--- EXERCISE DETAILS ---
A line below contains "For example, methods", and a later one contains "it is also worth". Repeat both, with every line between them, exactly.

....

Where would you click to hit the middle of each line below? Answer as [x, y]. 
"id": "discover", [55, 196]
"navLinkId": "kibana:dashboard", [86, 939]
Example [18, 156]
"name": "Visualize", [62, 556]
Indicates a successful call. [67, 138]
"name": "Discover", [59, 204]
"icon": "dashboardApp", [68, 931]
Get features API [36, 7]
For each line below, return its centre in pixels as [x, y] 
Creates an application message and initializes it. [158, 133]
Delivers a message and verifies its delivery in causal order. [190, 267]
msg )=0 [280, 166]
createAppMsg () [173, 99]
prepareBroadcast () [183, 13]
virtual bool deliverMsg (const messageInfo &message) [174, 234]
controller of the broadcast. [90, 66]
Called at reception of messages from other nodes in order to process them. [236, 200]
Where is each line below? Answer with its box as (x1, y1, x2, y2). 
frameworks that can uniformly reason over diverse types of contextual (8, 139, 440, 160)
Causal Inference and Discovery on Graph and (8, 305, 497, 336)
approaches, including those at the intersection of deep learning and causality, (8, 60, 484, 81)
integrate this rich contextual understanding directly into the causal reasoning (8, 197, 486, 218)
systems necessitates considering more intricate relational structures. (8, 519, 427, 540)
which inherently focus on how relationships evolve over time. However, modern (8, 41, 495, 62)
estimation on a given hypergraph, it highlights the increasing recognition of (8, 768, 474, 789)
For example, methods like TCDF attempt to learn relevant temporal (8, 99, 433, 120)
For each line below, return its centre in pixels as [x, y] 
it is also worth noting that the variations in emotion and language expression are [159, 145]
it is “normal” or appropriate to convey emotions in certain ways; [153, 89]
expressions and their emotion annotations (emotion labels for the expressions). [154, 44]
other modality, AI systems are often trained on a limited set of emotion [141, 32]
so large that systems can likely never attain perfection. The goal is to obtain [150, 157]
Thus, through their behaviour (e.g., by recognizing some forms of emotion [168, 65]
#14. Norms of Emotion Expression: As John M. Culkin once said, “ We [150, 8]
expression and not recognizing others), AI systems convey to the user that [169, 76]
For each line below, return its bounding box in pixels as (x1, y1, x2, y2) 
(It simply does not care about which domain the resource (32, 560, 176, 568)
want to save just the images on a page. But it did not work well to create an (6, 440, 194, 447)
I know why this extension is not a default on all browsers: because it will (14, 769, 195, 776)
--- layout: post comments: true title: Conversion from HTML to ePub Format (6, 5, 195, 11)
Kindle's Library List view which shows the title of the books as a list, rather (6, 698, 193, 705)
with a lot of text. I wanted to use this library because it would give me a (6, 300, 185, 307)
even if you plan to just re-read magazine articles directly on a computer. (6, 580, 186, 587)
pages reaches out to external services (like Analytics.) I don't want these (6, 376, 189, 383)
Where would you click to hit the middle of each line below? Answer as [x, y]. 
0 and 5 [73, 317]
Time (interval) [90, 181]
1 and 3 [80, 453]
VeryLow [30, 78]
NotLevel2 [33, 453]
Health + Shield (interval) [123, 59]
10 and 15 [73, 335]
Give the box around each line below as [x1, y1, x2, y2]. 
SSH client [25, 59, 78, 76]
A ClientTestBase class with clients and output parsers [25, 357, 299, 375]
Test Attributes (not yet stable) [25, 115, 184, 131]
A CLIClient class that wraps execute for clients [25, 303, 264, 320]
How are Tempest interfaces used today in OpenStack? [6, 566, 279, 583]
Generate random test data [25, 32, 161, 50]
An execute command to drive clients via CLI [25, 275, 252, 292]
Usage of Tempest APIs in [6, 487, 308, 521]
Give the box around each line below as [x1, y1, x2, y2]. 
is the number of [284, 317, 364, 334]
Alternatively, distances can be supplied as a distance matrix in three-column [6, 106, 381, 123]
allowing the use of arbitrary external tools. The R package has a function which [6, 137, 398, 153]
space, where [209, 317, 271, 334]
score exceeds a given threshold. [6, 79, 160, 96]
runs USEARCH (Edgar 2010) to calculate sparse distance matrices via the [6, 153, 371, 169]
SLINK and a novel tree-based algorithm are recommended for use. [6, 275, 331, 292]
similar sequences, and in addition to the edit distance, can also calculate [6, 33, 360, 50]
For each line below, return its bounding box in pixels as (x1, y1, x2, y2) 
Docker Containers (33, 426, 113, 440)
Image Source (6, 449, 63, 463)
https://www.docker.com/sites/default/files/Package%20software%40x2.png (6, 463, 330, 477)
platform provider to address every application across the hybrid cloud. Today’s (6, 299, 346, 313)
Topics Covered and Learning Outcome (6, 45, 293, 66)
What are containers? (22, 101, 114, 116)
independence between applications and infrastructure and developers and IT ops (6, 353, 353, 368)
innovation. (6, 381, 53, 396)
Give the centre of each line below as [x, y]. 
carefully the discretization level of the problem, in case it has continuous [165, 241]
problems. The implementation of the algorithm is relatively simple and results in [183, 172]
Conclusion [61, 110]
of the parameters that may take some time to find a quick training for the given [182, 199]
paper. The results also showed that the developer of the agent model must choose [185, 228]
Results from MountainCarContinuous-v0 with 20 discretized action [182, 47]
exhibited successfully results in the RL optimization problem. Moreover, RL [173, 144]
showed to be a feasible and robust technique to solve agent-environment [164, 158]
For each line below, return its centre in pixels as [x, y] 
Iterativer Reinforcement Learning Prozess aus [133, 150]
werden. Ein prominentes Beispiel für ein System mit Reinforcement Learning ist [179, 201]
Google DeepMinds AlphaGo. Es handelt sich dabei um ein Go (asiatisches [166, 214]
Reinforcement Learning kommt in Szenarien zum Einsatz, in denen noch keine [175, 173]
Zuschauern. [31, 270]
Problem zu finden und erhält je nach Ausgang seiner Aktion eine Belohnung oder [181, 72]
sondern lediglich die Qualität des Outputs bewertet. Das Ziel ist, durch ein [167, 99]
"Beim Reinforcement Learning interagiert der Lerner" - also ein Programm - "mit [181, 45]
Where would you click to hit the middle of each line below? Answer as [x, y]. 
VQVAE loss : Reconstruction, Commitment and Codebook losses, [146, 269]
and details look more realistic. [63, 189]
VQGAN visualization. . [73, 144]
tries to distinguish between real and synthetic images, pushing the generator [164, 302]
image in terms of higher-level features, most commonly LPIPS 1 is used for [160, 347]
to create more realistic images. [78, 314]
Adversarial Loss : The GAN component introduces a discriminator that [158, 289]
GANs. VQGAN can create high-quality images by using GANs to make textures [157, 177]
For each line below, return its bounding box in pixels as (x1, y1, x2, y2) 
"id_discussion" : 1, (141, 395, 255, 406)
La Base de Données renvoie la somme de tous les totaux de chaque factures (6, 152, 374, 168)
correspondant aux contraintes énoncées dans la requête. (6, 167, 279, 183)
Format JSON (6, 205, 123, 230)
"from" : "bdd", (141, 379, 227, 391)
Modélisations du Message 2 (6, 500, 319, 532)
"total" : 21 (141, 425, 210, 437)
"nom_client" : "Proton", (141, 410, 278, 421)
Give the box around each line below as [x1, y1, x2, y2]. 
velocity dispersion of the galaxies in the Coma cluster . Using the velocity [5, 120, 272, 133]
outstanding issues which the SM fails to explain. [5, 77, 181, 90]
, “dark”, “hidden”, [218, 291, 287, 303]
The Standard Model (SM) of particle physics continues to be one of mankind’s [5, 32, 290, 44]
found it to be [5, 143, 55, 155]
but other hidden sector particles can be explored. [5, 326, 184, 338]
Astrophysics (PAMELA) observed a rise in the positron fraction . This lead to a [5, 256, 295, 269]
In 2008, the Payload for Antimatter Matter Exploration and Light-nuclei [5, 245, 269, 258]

....

--- SOLUTION FOR THIS EXERCISE ---
For example, methods like TCDF attempt to learn relevant temporal (8, 99, 433, 120)
For each line below, return its centre in pixels as [x, y] 
it is also worth noting that the variations in emotion and language expression are [159, 145]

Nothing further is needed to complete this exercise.